Let’s load again Mice data:
## clear memory
rm(list = ls())
## load data
Mice=read.table("http://edu.sablab.net/data/txt/mice.txt",header=T,sep="\t")
str(Mice)
## 'data.frame': 790 obs. of 14 variables:
## $ ID : int 1 2 3 368 369 370 371 372 4 5 ...
## $ Strain : Factor w/ 40 levels "129S1/SvImJ",..: 1 1 1 1 1 1 1 1 1 1 ...

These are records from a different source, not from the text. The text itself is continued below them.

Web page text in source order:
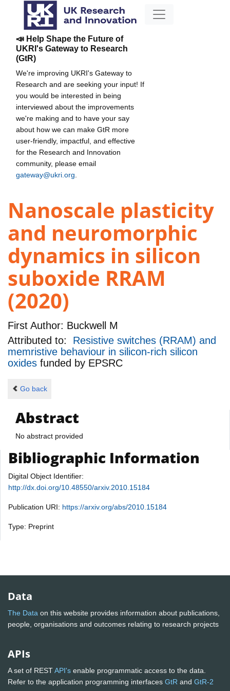
📣 Help Shape the Future of
UKRI's Gateway to Research
(GtR)
We're improving UKRI's Gateway to
Research and are seeking your input! If
you would be interested in being
interviewed about the improvements
we're making and to have your say
about how we can make GtR more
user-friendly, impactful, and effective
for the Research and Innovation
community, please email
gateway@ukri.org
Nanoscale plasticity
and neuromorphic
dynamics in silicon
suboxide RRAM
(2020)
First Author: Buckwell M
Attributed to: Resistive switches (RRAM) and
memristive behaviour in silicon-rich silicon
oxides funded by EPSRC
Go back
Abstract
No abstract provided
Bibliographic Information
Digital Object Identifier:
http://dx.doi.org/10.48550/arxiv.2010.15184
Publication URI: https://arxiv.org/abs/2010.15184
Type: Preprint
Data
The Data on this website provides information about publications,
people, organisations and outcomes relating to research projects
APIs
A set of RESTAPI's enable programmatic access to the data.
Refer to the application programming interfaces GtR and GtR-2
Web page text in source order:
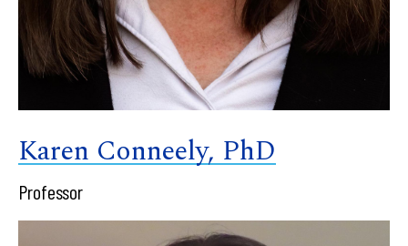
Karen Conneely, PhD
Professor
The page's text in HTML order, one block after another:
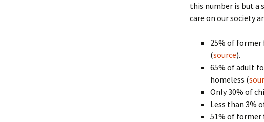
this number is but
care on our society
25% of former
(source).
65% of adult
homeless (
Only 30% of
Less than 3%
51% of former
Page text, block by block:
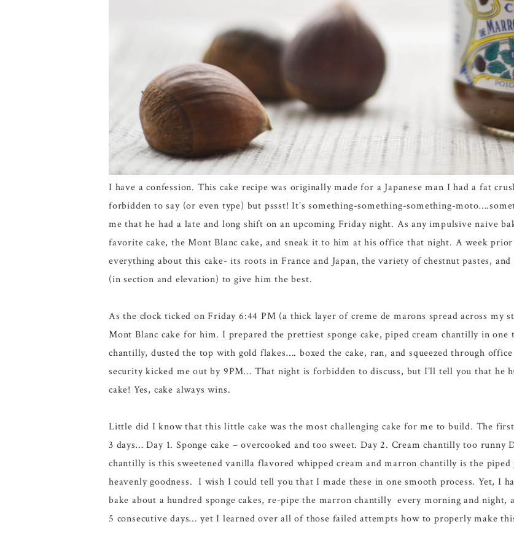
I have a confession. This cake recipe was originally made for a Japanese man I had a fat
forbidden to say (or even type) but pssst! It’s something-something-something-
me that he had a late and long shift on an upcoming Friday night. As any impulsive naive
favorite cake, the Mont Blanc cake, and sneak it to him at his office that night. A week
everything about this cake- its roots in France and Japan, the variety of chestnut pastes,
(in section and elevation) to give him the best.
As the clock ticked on Friday 6:44 PM (a thick layer of creme de marons spread across my
Mont Blanc cake for him. I prepared the prettiest sponge cake, piped cream chantilly in one
chantilly, dusted the top with gold flakes…. boxed the cake, ran, and squeezed through
security kicked me out by 9PM… That night is forbidden to discuss, but I’ll tell you that he
cake! Yes, cake always wins.
Little did I know that this little cake was the most challenging cake for me to build. The
3 days… Day 1. Sponge cake – overcooked and too sweet. Day 2. Cream chantilly too
chantilly is this sweetened vanilla flavored whipped cream and marron chantilly is the
heavenly goodness. I wish I could tell you that I made these in one smooth process. Yet, I
bake about a hundred sponge cakes, re-pipe the marron chantilly every morning and
5 consecutive days… yet I learned over all of those failed attempts how to properly make
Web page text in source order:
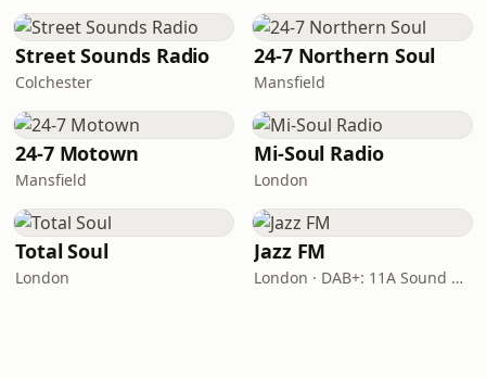
Street Sounds Radio
Colchester
24-7 Northern Soul
Mansfield
24-7 Motown
Mansfield
Mi-Soul Radio
London
Total Soul
London
Jazz FM
London · DAB+: 11A Sound Digital

## $ Sex : Factor w/ 2 levels "f","m": 1 1 1 1 1 1 1 1 1 1 ...
## $ Starting.age : int 66 66 66 72 72 72 72 72 66 66 ...
## $ Ending.age : int 116 116 108 114 115 116 119 122 109 112 ...

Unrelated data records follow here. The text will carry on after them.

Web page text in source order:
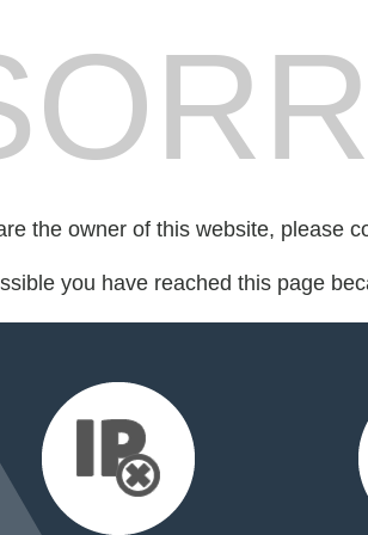
the owner of this website, please
you have reached this page
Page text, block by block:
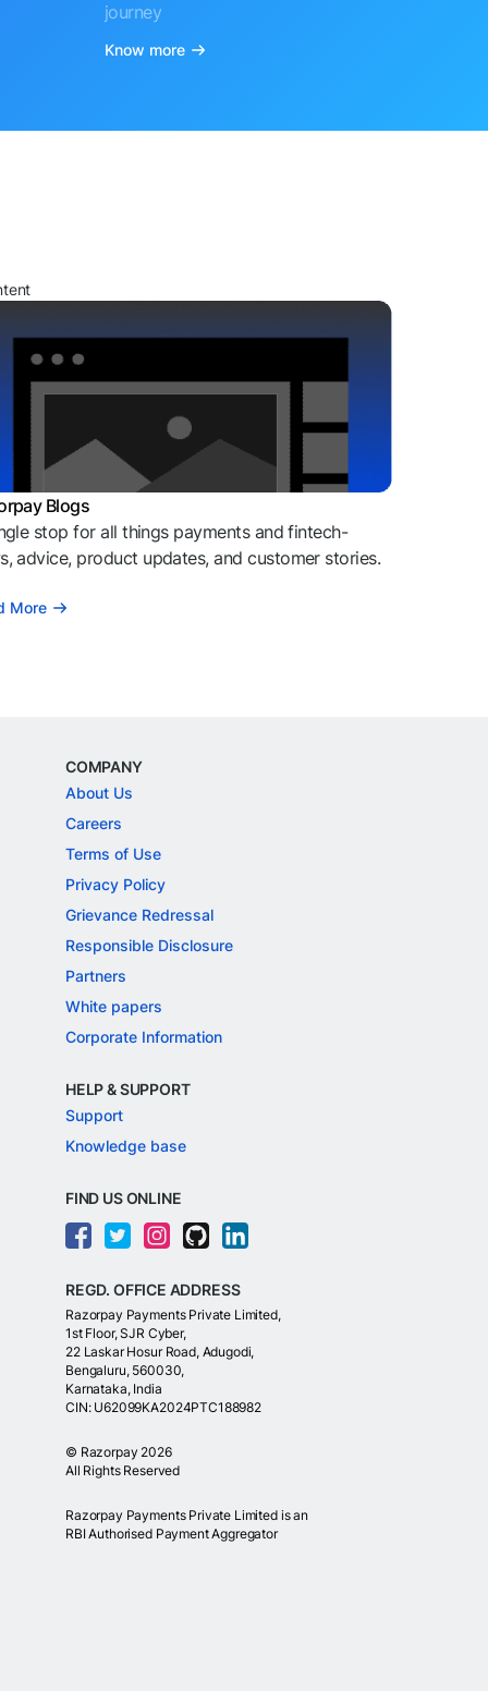
journey
Know more
Blogs
stop for all things payments and fintech-
advice, product updates, and customer stories.
More
COMPANY
About Us
Careers
Terms of Use
Privacy Policy
Grievance Redressal
Responsible Disclosure
Partners
White papers
Corporate Information
HELP & SUPPORT
Support
Knowledge base
FIND US ONLINE
REGD. OFFICE ADDRESS
Razorpay Payments Private Limited,
1st Floor, SJR Cyber,
22 Laskar Hosur Road, Adugodi,
Bengaluru, 560030,
Karnataka, India
CIN: U62099KA2024PTC188982
© Razorpay 2026
All Rights Reserved
Razorpay Payments Private Limited is an
RBI Authorised Payment Aggregator

## $ Starting.weight : num 19.3 19.1 17.9 18.3 20.2 18.8 19.4 18.3 17.2 19.7 ...
## $ Ending.weight : num 20.5 20.8 19.8 21 21.9 22.1 21.3 20.1 18.9 21.3 ...
## $ Weight.change : num 1.06 1.09 1.11 1.15 1.08 ...
## $ Bleeding.time : int 64 78 90 65 55 NA 49 73 41 129 ...
## $ Ionized.Ca.in.blood : num 1.2 1.15 1.16 1.26 1.23 1.21 1.24 1.17 1.25 1.14 ...
## $ Blood.pH : num 7.24 7.27 7.26 7.22 7.3 7.28 7.24 7.19 7.29 7.22 ...
## $ Bone.mineral.density: num 0.0605 0.0553 0.0546 0.0599 0.0623 0.0626 0.0632 0.0592 0.0513 0.0501 ...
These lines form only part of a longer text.